» Exercise goal:
With pictures left out, return only the lines from the line containing "OUR TOP VARIETIES" through the end of the material below, both included.

----------------

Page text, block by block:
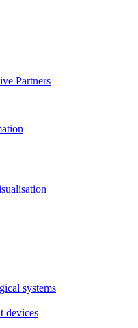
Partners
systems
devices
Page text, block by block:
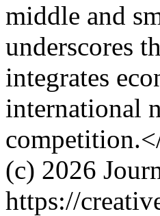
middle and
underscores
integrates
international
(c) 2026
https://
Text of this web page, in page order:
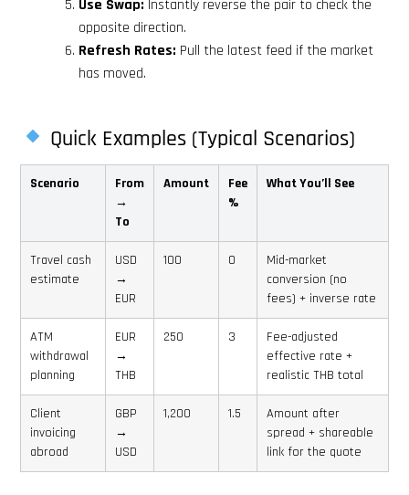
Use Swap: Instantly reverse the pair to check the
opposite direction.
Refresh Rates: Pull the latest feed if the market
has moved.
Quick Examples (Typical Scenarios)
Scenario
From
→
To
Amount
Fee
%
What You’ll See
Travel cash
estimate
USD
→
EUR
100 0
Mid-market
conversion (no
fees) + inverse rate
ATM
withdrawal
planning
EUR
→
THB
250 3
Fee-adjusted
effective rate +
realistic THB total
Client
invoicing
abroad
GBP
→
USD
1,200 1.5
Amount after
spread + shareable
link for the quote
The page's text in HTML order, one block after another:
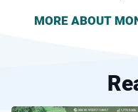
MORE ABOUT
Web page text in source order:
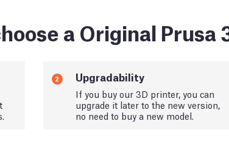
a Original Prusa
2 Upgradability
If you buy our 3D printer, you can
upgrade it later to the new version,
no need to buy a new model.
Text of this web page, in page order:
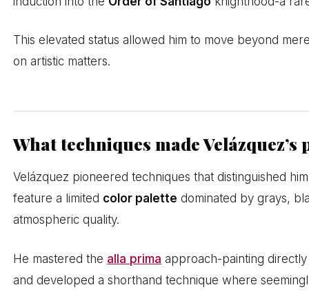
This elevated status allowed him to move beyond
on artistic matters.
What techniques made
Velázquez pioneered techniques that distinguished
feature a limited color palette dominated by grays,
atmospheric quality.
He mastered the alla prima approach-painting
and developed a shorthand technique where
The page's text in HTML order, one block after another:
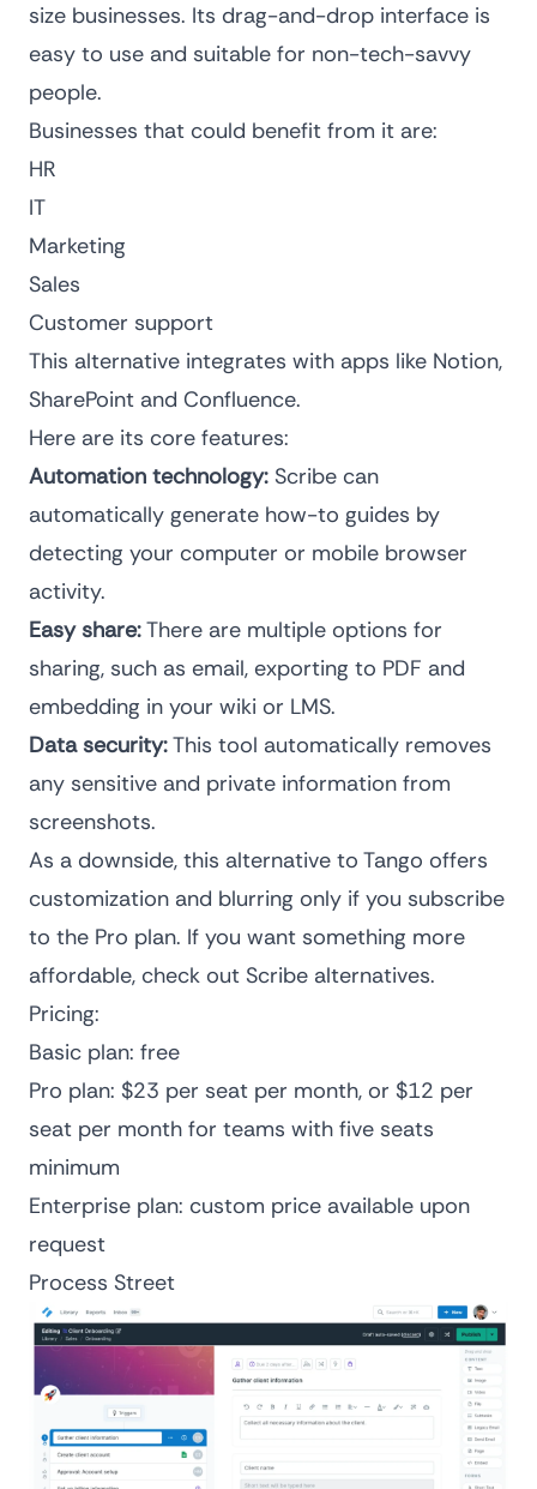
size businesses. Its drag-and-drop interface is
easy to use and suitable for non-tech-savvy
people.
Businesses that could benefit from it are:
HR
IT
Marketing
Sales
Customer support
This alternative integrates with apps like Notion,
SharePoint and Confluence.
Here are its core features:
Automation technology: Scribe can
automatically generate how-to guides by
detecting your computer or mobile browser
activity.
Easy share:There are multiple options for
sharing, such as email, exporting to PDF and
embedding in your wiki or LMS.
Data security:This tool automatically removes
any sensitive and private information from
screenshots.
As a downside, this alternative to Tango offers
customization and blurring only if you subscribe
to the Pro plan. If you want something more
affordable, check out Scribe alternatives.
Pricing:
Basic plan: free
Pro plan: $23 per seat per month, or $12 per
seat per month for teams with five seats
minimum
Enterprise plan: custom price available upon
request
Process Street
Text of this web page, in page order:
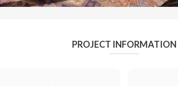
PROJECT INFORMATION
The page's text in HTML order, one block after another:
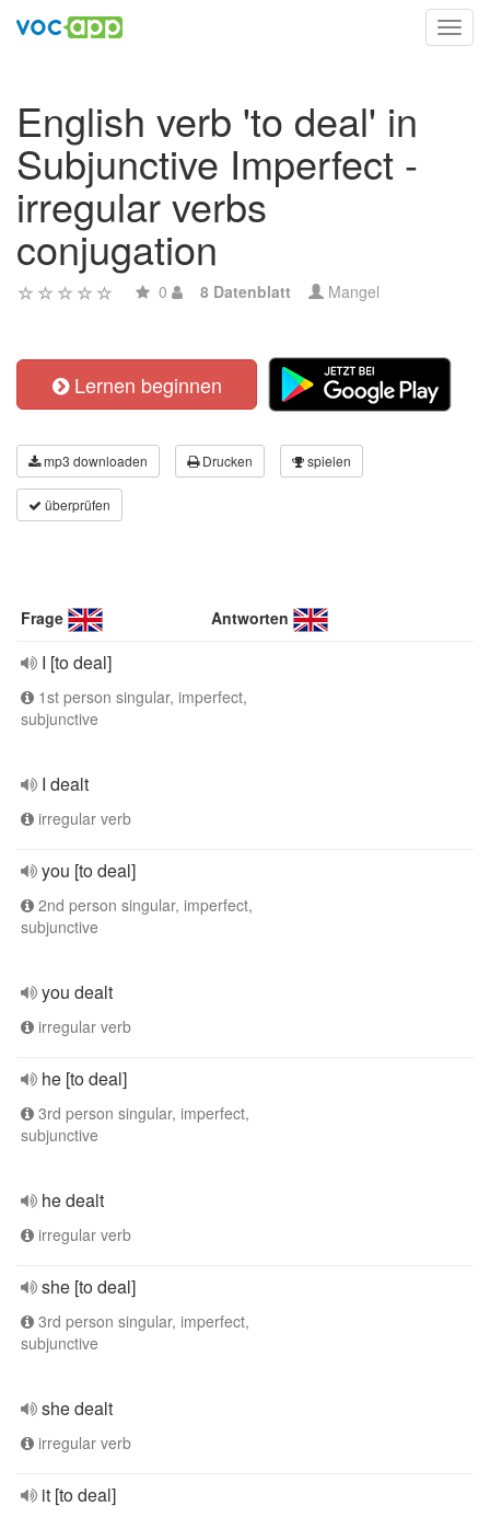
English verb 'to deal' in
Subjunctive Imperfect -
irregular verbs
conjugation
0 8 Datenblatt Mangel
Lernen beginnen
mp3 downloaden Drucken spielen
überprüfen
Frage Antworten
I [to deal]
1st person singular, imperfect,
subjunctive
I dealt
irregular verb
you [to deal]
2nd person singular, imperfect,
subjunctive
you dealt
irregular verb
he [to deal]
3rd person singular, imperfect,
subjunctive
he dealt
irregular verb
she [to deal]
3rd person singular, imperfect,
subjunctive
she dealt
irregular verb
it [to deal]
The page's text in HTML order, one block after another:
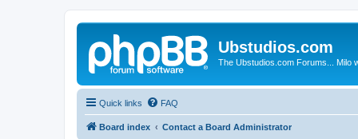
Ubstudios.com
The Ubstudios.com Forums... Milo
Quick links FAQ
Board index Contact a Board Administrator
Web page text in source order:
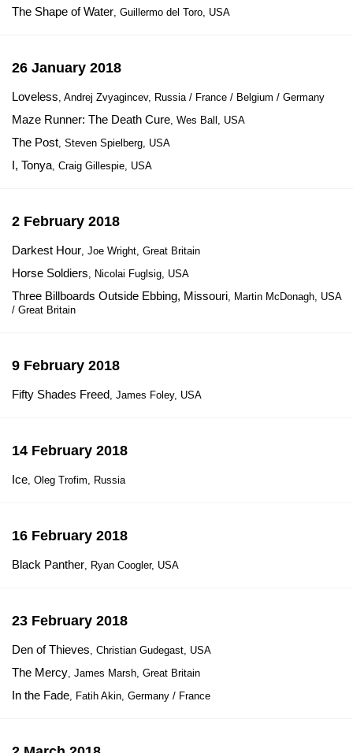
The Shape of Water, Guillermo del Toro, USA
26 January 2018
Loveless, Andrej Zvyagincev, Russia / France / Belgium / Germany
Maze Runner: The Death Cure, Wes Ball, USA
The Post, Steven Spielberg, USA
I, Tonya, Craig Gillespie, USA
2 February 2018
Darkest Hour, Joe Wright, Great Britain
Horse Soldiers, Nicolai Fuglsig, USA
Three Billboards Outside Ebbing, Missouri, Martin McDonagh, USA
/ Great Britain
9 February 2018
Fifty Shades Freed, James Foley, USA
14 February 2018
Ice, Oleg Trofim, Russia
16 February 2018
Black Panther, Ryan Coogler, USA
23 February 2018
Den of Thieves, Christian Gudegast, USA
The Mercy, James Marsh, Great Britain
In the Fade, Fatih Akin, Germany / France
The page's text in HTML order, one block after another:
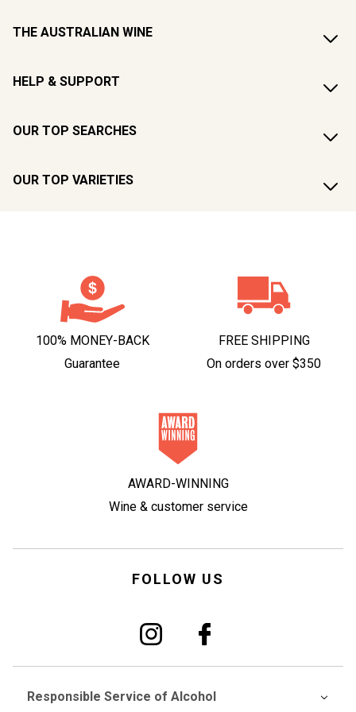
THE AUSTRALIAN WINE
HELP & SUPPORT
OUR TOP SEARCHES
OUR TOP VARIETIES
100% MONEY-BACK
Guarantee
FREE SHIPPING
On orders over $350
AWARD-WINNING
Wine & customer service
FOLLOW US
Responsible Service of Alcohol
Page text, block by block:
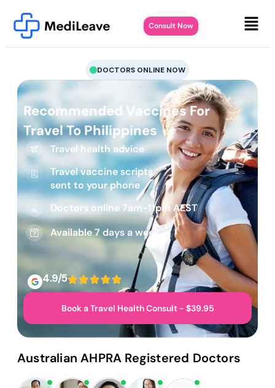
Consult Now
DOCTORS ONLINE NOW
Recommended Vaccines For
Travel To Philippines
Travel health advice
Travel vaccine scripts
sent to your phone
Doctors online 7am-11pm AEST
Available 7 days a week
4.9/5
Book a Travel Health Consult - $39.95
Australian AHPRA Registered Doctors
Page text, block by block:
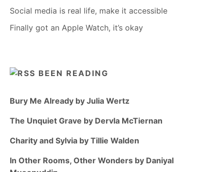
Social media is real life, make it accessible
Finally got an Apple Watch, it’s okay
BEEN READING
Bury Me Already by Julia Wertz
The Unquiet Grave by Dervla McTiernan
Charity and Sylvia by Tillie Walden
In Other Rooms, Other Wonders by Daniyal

----------------

» Answer area:
OUR TOP VARIETIES
100% MONEY-BACK
Guarantee
FREE SHIPPING
On orders over $350
AWARD-WINNING
Wine & customer service
FOLLOW US
Responsible Service of Alcohol
Page text, block by block:
Consult Now
DOCTORS ONLINE NOW
Recommended Vaccines For
Travel To Philippines
Travel health advice
Travel vaccine scripts
sent to your phone
Doctors online 7am-11pm AEST
Available 7 days a week
4.9/5
Book a Travel Health Consult - $39.95
Australian AHPRA Registered Doctors
Page text, block by block:
Social media is real life, make it accessible
Finally got an Apple Watch, it’s okay
BEEN READING
Bury Me Already by Julia Wertz
The Unquiet Grave by Dervla McTiernan
Charity and Sylvia by Tillie Walden
In Other Rooms, Other Wonders by Daniyal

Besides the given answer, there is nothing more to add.